Perhaps, first and foremost amongst the oak savanna’s endangered native wildlife is the Karner blue butterfly. The butterfly was listed as an endangered species in December of 1992. Its only known food source while in caterpillar form is a plant called wild lupine, which grows in the sunny open setting of oak savannas.13 A 1980 New York study of 37 sites revealed an average of two lupine plants are required to support every Karner blue butterfly caterpillar.14 Without the work of the Sand County Foundation to restore the oak savanna, the Karner blue butterfly would find itself in even greater danger of extinction.

 The Wisconsin River Flood Plain

A second major program of the Sand County Foundation is the Wisconsin River Flood Plain Restoration and Management Project. Over the past century, levees have been built along the Wisconsin River to protect areas from flooding in order to increase land availability. Unfortunately, these levees, while decreasing flooding in general, have increased the potential for disastrous flooding. They have also led to increased pollution of the water by removing an important filtering process.
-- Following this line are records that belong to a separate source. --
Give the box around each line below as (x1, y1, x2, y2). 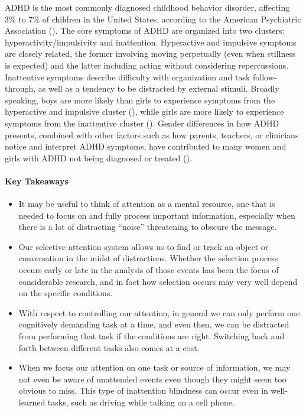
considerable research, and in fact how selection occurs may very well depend (18, 275, 298, 287)
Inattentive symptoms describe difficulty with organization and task (5, 70, 250, 83)
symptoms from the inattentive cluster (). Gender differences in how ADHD (5, 116, 279, 129)
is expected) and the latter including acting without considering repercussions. (5, 59, 289, 71)
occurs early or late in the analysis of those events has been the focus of (18, 264, 279, 276)
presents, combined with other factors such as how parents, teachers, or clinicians (5, 128, 299, 141)
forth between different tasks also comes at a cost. (18, 341, 200, 353)
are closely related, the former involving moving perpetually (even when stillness (5, 47, 296, 60)
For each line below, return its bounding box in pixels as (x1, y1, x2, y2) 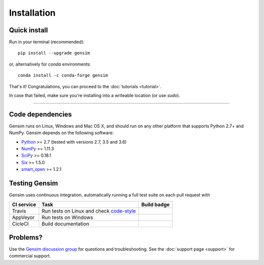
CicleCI (12, 220, 29, 227)
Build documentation (42, 220, 89, 227)
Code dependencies (9, 110, 72, 119)
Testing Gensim (9, 179, 58, 188)
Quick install (9, 26, 48, 34)
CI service (12, 201, 36, 208)
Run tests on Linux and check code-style (42, 207, 136, 214)
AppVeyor (12, 214, 35, 220)

In order to reduce the likelihood of a disastrous flood downstream, the project will eventually remove unsafe levees and allow re-flooding of the historical flood plain which ranged for dozens of square miles near the Leopold "shack." A Sand County Foundation meeting in November of 1996 reported: "Studies of the 1993 Midwest U.S.A. floods universally establish that levee removal lowers flood crest height and slows flood water velocity."15 However, the plan to return to natural flooding does a lot more than simply ensuring the safety of downstream Portage, Wisconsin and its residents.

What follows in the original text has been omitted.